Duterte will talk to Beijing envoy about West Philippine Sea incursion – Palace
MANILA, Philippines — President Rodrigo Duterte plans to talk to the Chinese ambassador about China’s latest incursion in the West Philippine Sea, Malacañang said on Tuesday, after Manila filed a diplomatic protest over the presence of more than 200 Chinese vessels at Julian Felipe Reef in the disputed waters.
“I will repeat what the President said yesterday. He will talk with the Chinese ambassador about this issue. And he said there is nothing that cannot be discussed among friends,” presidential spokesperson Harry Roque said.
He did not say when the talks would be held.

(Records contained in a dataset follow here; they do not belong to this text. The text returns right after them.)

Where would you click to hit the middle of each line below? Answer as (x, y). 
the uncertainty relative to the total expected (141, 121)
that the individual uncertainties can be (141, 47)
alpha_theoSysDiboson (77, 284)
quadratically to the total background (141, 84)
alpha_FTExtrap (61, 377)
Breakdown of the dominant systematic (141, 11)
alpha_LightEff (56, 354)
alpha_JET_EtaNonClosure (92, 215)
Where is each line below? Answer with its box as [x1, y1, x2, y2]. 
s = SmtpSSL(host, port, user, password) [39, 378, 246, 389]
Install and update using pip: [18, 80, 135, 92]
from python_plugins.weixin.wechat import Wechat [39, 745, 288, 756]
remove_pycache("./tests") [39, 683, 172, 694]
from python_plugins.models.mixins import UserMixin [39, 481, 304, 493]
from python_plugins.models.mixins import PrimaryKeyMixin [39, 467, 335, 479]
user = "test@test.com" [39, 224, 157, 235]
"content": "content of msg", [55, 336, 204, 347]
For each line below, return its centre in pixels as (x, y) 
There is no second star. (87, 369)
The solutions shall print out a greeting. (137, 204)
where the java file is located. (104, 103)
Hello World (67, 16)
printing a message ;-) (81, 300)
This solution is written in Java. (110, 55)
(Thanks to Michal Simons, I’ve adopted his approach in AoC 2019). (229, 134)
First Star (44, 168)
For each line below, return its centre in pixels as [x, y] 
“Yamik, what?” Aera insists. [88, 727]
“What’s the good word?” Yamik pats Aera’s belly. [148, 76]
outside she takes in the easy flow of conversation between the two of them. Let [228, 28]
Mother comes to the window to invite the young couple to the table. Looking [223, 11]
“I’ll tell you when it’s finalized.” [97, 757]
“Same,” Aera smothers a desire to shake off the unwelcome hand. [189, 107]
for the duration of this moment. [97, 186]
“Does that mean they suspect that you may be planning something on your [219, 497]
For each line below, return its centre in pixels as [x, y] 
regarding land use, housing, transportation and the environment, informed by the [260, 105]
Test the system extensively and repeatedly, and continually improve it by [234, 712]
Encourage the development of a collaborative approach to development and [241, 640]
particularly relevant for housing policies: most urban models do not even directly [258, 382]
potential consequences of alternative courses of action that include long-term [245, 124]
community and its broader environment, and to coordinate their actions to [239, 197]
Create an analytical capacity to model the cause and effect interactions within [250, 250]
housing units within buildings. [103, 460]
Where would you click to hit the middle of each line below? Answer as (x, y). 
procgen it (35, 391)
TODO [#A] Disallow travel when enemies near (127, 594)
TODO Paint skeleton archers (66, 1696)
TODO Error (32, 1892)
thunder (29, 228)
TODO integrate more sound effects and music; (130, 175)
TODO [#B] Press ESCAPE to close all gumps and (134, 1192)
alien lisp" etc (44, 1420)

Duterte has been currying friendship with Beijing and had refused to assert the international arbitral tribunal’s ruling that invalidated China’s sweeping claims over the South China Sea, including the Philippines’ 375-kilometer exclusive economic zone (EEZ). China has ignored the ruling and insisted on its “historical” claims to the strategic waterway.
The military said there were still 183 vessels believed to belong to China’s maritime militia as of Monday at the reef, which is located about 324 km west of Bataraza—the town at the southern tip of Palawan province.
Support from US Embassy
Also on Tuesday, the US Embassy expressed support for the Philippines and noted that Beijing “uses maritime militia to intimidate, provoke and threaten other nations, which undermines peace and security in the region.”

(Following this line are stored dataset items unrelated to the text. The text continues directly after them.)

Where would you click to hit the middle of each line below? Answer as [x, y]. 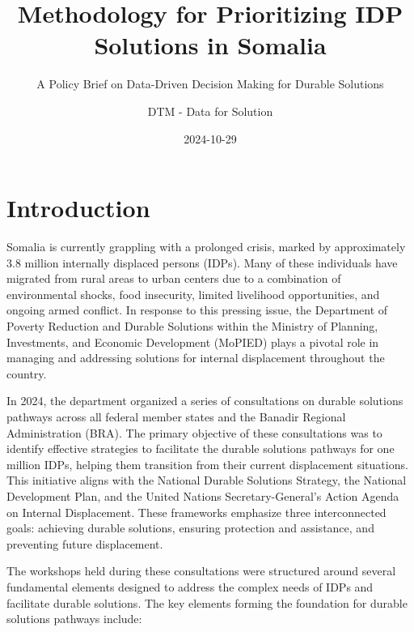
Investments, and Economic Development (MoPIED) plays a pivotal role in [193, 342]
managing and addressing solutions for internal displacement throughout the [196, 358]
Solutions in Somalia [210, 45]
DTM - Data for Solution [210, 111]
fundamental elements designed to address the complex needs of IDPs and [190, 586]
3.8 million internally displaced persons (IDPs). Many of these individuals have [202, 262]
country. [27, 373]
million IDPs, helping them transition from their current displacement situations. [207, 464]
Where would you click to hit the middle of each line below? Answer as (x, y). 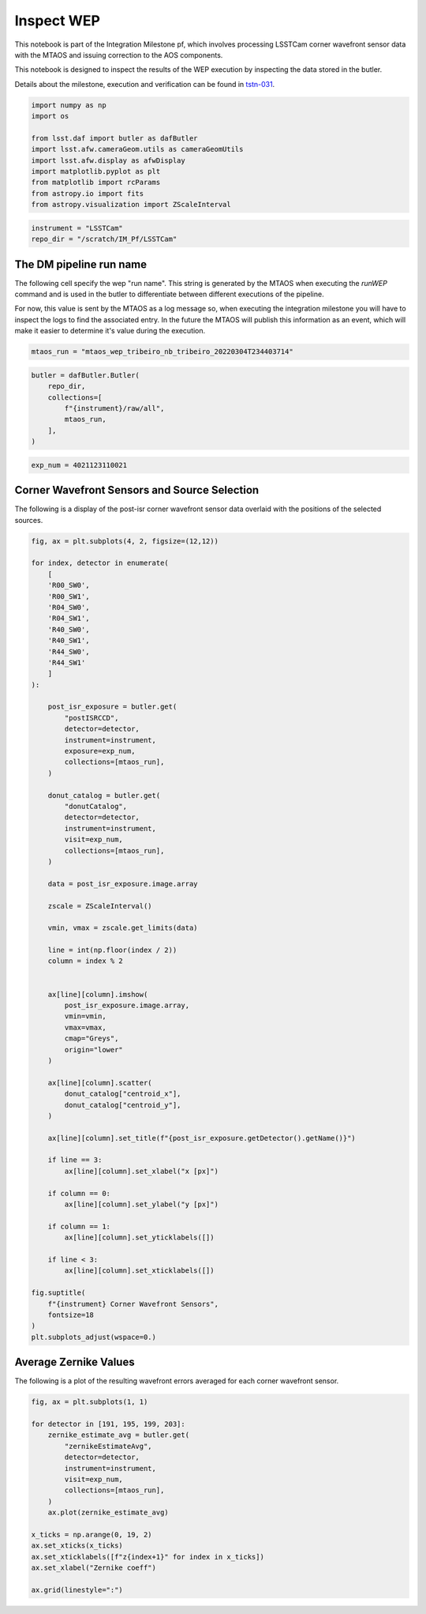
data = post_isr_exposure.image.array (123, 884)
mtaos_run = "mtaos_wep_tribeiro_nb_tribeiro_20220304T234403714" (162, 352)
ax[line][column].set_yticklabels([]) (139, 1238)
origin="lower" (94, 1050)
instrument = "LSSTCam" (77, 228)
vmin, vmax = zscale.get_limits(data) (123, 928)
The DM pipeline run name (81, 264)
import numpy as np (69, 105)
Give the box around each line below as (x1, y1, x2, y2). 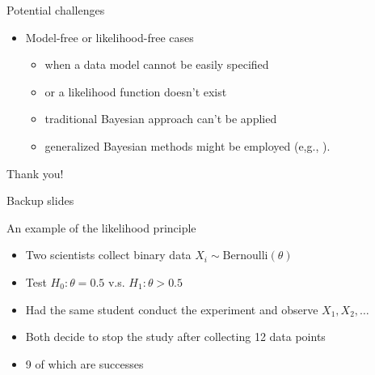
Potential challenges (6, 2, 105, 18)
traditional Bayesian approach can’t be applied (44, 110, 277, 127)
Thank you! (6, 164, 64, 181)
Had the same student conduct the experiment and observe (25, 300, 318, 317)
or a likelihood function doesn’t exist (44, 83, 227, 100)
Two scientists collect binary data (25, 246, 192, 263)
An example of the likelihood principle (6, 219, 196, 236)
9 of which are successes (25, 355, 144, 372)
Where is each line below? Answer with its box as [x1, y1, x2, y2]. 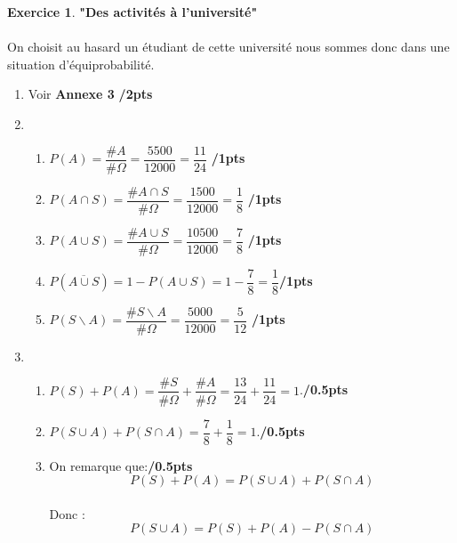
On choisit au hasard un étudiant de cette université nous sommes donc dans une [7, 37, 450, 56]
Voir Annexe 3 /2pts [28, 85, 153, 103]
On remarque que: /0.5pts [49, 456, 193, 474]
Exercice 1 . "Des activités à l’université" [7, 3, 258, 20]
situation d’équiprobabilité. [7, 54, 155, 73]
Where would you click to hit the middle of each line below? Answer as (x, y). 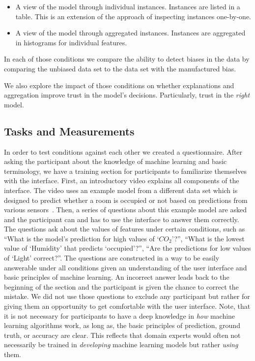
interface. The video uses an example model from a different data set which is (121, 190)
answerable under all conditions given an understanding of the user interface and (126, 267)
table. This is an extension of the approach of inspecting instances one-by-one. (133, 16)
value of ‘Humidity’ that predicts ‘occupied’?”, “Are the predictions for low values (127, 248)
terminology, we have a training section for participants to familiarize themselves (125, 171)
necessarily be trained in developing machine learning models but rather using (121, 345)
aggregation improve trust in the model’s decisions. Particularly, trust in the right (127, 95)
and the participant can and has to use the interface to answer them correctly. (122, 219)

“We stand with the Philippines, our oldest treaty ally in Asia,” US Embassy spokesperson Heather Fabrikant said in a statement.
The Chinese Embassy earlier denied that the vessels were operated by China’s maritime militia, saying they were fishing vessels seeking shelter near the reef.
It said the reef, which it calls Niu’e Jiao, was part of China’s Nansha Qundao district.
But the US Embassy said the vessels had been moored in the area “for many months in ever increasing numbers, regardless of the weather.”
The Philippine government also said the weather was clear at the time the Chinese swarmed the reef. The Chinese also showed no actual fishing activities and had their boats’ full white lights turned on during nighttime, it said.
In a Twitter post, the Chinese Embassy snapped at the US Embassy statement, saying the United States was “not a party to the South China Sea issue.”
“Fanning flames and provoking confrontation in the region will only serve the selfish interests of individual country (sic) and undermine the regional peace and stability,’’ the embassy said.
The Julian Felipe Reef is a large boomerang-shaped coral reef at the northeast of Pagkakaisa Banks and Reefs (Union Reefs) and is within the Philippines’ EEZ. This means the country has the exclusive right to exploit or conserve any resources in the area, such as fish, oil and natural gas.
The National Task Force on the West Philippine Sea (NTF-WPS) said the Chinese ships’ presence was a cause for concern due to possible overfishing and destruction of the marine environment, and risks to safe navigation.
Defense Secretary Delfin Lorenzana had urged the Chinese government to stop the incursion and immediately recall the vessels, saying it was “a clear provocative action of militarizing the area.”
Lt. Gen. Cirilito Sobejana, the military chief of staff, said a maritime air patrol from the Western Command based in Puerto Princesa City in Palawan reported the continuing presence of the Chinese vessels on Monday.
Sobejana said the AFP and the NTF-WPS would jointly assess “the best course of action to take” on the Chinese incursion.
“For now, we will continue our maritime patrol to check if the number of Chinese vessels in the area would increase or decrease [in the coming days],” he added.